Biomass-derived activated carbon supported ZnO nanocomposite synthesized via Averrhoa carambola leaf extract for the adsorption of methylene blue dye from aqueous solution

This study presents a biomass-driven green approach for wastewater treatment. It allied the potential of Averrhoa carambola L. (star fruit) leaf extract, a readily available plant-based resource, to facilitate the synthesis of activated carbon-loaded zinc oxide (AC@ZnO). This biomass-mediated synthesis offers a more sustainable and environmentally benign route compared to traditional chemical methods for nanomaterial production. The study precisely evaluated the material's performance through both photocatalytic degradation and adsorption. Characterization X-ray diffraction and FTIR confirmed the successful formation of Zinc Oxide (ZnO) and AC@ZnO. A batch adsorption process was employed, systematically varying contact time, biosorbent dosage, dye concentration, and pH to assess their impact on adsorption capacities.

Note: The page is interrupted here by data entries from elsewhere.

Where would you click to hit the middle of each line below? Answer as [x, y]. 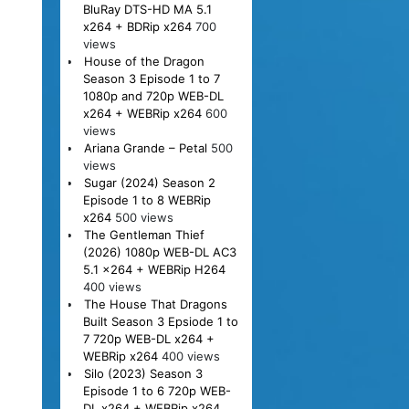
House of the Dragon [144, 61]
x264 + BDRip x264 [137, 26]
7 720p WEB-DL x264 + [148, 338]
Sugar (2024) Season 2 [149, 182]
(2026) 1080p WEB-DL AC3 [159, 252]
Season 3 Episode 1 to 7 [151, 78]
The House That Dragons [155, 304]
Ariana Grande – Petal [145, 147]
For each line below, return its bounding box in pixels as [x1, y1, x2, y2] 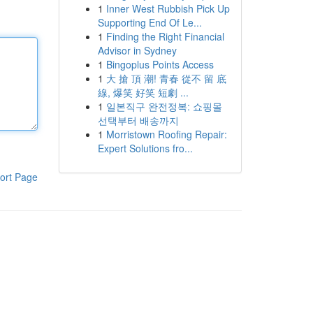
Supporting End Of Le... [97, 15, 202, 29]
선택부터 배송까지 [97, 113, 179, 127]
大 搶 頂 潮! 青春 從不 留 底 [105, 71, 226, 85]
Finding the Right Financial [105, 29, 224, 43]
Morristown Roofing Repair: [105, 127, 227, 141]
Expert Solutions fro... [97, 141, 193, 155]
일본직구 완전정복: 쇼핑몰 [105, 99, 222, 113]
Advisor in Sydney [97, 43, 177, 57]
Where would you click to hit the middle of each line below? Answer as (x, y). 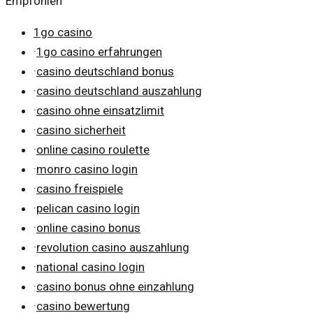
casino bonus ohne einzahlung (115, 286)
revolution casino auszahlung (113, 247)
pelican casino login (88, 208)
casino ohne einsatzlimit (100, 110)
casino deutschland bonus (105, 71)
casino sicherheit (81, 130)
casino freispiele (80, 188)
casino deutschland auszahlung (119, 90)
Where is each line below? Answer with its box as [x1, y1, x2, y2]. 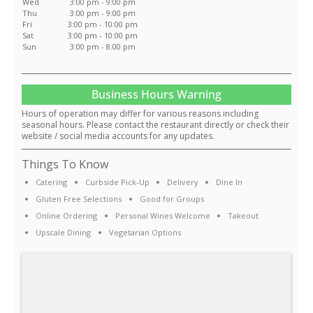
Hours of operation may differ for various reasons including [22, 108, 259, 120]
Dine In [216, 177, 242, 188]
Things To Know [22, 156, 108, 173]
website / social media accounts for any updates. [22, 130, 214, 143]
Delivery [166, 177, 198, 188]
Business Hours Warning [92, 87, 221, 103]
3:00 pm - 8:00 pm [69, 41, 136, 52]
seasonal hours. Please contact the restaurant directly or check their [22, 119, 289, 131]
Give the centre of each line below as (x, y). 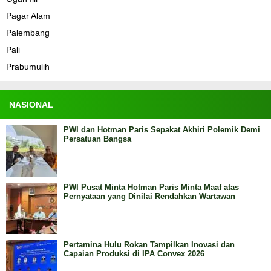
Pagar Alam (28, 16)
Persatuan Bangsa (97, 139)
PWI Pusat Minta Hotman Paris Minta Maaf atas (151, 187)
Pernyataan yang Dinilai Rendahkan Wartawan (149, 196)
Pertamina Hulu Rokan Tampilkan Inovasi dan (149, 245)
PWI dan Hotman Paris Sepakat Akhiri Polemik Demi (162, 130)
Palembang (28, 33)
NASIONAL (31, 105)

Results indicated that MB adsorption was more effective in an alkaline pH environment. Adsorption kinetics were best described by the Boyd, intraparticle diffusion, and pseudo-second-order kinetic models. Equilibrium data fit well with the Harkins-Jura, Freundlich, D-R, and Langmuir isotherm models. Notably, AC@ZnO demonstrated superior photocatalytic activity compared to ZnO, highlighting the synergistic effect of ZnO and activated carbon. This research successfully demonstrates the efficacy of a biomass-enabled AC@ZnO nanocomposite as a promising material for the removal of MB dye from wastewater, showcasing the potential of integrating plant-derived resources into advanced nanomaterials for sustainable environmental applications.